Bad JSON output from session-start.sh:

Bash

# session-start.sh must output valid JSON with hookSpecificOutput
# Test it and validate output
bash ~/.claude/skills/agentops/hooks/session-start.sh 2>/dev/null | jq .
# If jq fails, the output is malformed

Fix: Disable just the broken hook¶

Once you identify the broken hook, disable only that one instead of all hooks. Use the per-hook kill switches from Section 1.
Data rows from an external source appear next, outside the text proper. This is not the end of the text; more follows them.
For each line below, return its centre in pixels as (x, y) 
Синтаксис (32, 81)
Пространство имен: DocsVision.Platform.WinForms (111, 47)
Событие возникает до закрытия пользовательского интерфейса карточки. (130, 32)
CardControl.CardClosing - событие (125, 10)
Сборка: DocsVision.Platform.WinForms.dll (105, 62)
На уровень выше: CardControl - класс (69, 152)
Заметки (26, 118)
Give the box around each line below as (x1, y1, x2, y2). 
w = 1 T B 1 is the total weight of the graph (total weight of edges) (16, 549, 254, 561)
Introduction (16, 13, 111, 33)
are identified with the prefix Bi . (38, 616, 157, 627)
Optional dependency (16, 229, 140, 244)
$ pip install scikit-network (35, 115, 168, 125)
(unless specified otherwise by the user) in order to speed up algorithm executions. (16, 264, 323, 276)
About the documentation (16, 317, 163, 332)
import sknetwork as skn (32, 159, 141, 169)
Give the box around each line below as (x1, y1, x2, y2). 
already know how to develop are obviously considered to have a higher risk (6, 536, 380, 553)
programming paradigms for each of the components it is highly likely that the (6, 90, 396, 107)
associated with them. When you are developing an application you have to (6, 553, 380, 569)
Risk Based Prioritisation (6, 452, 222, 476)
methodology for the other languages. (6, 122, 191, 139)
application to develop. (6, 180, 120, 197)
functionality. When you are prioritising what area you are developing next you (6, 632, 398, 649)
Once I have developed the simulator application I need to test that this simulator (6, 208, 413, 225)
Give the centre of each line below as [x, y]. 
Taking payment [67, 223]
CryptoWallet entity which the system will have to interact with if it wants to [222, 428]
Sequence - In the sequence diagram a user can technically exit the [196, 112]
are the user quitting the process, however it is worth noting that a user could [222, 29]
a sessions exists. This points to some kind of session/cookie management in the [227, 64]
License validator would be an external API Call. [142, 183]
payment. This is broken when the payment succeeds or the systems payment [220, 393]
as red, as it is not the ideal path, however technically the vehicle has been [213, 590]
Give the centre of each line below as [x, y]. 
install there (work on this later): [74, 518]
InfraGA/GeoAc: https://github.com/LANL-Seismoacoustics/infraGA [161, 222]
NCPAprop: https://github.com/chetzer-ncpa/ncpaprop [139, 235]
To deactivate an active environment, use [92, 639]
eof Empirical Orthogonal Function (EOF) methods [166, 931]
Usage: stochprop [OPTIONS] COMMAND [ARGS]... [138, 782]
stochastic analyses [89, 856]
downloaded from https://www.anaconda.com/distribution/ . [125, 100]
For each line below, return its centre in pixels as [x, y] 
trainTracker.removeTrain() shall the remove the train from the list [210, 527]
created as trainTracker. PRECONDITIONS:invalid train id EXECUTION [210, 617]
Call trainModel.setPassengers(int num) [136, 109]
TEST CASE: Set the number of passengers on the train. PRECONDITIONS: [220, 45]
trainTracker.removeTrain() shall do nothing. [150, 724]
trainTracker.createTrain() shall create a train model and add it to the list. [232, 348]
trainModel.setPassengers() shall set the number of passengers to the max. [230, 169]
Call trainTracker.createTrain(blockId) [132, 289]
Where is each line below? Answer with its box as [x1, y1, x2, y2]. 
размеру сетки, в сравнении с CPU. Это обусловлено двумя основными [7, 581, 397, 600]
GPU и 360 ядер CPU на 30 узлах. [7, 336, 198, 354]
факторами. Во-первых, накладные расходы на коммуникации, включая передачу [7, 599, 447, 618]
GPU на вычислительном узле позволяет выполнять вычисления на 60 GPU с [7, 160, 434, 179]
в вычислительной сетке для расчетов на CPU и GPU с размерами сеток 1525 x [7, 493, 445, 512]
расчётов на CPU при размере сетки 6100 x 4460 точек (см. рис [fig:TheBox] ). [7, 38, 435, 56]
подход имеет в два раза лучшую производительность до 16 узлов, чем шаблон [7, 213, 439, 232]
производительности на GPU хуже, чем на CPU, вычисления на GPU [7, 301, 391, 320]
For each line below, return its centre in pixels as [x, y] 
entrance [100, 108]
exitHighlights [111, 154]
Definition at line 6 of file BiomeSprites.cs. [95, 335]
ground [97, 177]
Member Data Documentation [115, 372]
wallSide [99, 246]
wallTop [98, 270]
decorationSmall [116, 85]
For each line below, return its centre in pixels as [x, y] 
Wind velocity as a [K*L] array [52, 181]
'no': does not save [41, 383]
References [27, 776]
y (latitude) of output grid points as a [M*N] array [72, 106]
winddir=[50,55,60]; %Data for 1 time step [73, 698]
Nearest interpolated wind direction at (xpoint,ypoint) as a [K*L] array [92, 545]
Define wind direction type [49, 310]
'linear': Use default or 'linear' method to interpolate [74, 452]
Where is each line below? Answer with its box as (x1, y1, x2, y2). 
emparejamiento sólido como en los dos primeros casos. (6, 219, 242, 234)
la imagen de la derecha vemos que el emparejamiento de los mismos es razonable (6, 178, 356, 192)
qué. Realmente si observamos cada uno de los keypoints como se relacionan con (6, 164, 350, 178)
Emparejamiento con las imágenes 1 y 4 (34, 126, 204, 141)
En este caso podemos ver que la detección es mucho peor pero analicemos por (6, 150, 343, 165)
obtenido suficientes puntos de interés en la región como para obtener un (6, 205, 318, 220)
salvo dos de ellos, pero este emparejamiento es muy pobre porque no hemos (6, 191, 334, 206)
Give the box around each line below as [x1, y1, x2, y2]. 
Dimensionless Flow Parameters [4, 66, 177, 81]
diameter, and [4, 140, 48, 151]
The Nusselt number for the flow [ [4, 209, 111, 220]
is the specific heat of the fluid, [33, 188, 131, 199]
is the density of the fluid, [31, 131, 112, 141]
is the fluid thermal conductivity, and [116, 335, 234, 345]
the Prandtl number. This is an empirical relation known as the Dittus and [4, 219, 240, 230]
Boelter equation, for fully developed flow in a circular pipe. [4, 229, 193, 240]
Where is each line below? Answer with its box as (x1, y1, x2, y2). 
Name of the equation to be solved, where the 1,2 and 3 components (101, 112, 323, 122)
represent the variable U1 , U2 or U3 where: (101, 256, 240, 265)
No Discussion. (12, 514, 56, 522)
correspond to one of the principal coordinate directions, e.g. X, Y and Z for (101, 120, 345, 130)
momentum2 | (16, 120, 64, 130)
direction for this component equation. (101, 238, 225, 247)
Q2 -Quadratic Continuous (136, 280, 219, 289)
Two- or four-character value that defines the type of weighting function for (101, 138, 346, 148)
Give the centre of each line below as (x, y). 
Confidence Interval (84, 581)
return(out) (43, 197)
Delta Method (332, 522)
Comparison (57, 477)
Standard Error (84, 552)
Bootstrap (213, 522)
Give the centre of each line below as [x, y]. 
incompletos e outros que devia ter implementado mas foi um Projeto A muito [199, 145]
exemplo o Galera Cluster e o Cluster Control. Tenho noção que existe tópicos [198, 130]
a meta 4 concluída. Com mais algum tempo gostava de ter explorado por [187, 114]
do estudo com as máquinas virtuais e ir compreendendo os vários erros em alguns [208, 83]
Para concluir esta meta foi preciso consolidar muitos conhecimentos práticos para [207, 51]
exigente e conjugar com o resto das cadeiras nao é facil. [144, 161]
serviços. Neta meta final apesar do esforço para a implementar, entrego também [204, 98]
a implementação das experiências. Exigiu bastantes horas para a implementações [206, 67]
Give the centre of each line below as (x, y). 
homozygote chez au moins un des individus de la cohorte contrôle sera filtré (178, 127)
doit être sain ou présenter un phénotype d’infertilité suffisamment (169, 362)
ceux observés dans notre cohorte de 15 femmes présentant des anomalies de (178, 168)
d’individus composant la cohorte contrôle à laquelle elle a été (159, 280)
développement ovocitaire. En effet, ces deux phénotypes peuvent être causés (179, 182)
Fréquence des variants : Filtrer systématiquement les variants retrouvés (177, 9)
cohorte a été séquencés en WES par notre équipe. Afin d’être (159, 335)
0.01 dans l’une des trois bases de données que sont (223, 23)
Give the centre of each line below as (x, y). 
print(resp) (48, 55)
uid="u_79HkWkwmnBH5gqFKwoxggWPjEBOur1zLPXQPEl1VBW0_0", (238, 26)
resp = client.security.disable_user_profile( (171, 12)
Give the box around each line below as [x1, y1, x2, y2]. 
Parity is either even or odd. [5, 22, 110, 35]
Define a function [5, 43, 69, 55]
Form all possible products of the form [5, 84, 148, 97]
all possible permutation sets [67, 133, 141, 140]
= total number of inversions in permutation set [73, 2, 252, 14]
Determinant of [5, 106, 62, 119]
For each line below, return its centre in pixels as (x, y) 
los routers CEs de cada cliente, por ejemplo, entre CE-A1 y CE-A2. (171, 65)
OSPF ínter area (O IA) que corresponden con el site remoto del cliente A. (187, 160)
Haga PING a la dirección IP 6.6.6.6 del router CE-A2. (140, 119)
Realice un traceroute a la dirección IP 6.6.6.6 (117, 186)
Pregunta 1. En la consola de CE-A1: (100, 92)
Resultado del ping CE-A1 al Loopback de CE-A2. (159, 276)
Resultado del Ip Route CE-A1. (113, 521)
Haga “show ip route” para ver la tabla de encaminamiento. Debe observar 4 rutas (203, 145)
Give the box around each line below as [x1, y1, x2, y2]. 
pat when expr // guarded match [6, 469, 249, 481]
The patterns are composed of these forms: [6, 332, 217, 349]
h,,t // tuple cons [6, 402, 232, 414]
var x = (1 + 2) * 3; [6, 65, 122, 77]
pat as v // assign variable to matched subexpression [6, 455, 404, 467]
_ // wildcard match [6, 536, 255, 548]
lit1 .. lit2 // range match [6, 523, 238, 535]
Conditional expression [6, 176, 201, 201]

If the broken hook doesn't have its own kill switch, you can patch it:

Bash

# Add a kill switch to the top of the hook (after the shebang)
# This is a temporary fix in the installed copy
HOOK_FILE=~/.claude/skills/agentops/hooks/<broken-hook>.sh
# Back it up first
cp "$HOOK_FILE" "${HOOK_FILE}.bak"
# Make it exit immediately
sed -i '' '2i\
exit 0  # TEMPORARY: disabled during incident\
' "$HOOK_FILE"

5. Rollback Options¶

Option A: Reinstall latest Claude plugin¶

Bash

# Refresh marketplace source and reinstall plugin
claude plugin marketplace update agentops-marketplace
claude plugin install agentops@agentops-marketplace

Option B: Pin to a specific commit¶

Bash

# Clone and install from a known-good commit
cd /tmp
git clone https://github.com/boshu2/agentops.git agentops-recovery
cd agentops-recovery
git checkout <known-good-sha>

# Copy skills manually
rm -rf ~/.claude/skills/agentops
cp -r . ~/.claude/skills/agentops

Option C: Sync from marketplace cache¶

Bash

# The marketplace cache may have a working version
cd ~/.claude/plugins/marketplaces/agentops-marketplace
git log --oneline -10   # find a good state
git checkout <good-sha>

# Then reinstall plugin from marketplace source
claude plugin install agentops@agentops-marketplace

Option D: Nuclear reinstall¶

Bash

# Remove everything AgentOps-related
rm -rf ~/.claude/skills/agentops
rm -rf ~/.claude/plugins/marketplaces/agentops-marketplace
find ~/.claude/skills -maxdepth 1 -type l -delete   # remove symlinks

# Clear any cached state
rm -rf ~/.config/evolve/KILL 2>/dev/null

# Fresh install (plugin path)
claude plugin marketplace add boshu2/agentops
claude plugin install agentops@agentops-marketplace

# Verify
cat ~/.claude/skills/agentops/.claude-plugin/plugin.json | jq -r '.version'
bash ~/.claude/skills/agentops/hooks/session-start.sh 2>/dev/null | jq .

6. Root Cause Analysis¶

After restoring service, investigate what went wrong.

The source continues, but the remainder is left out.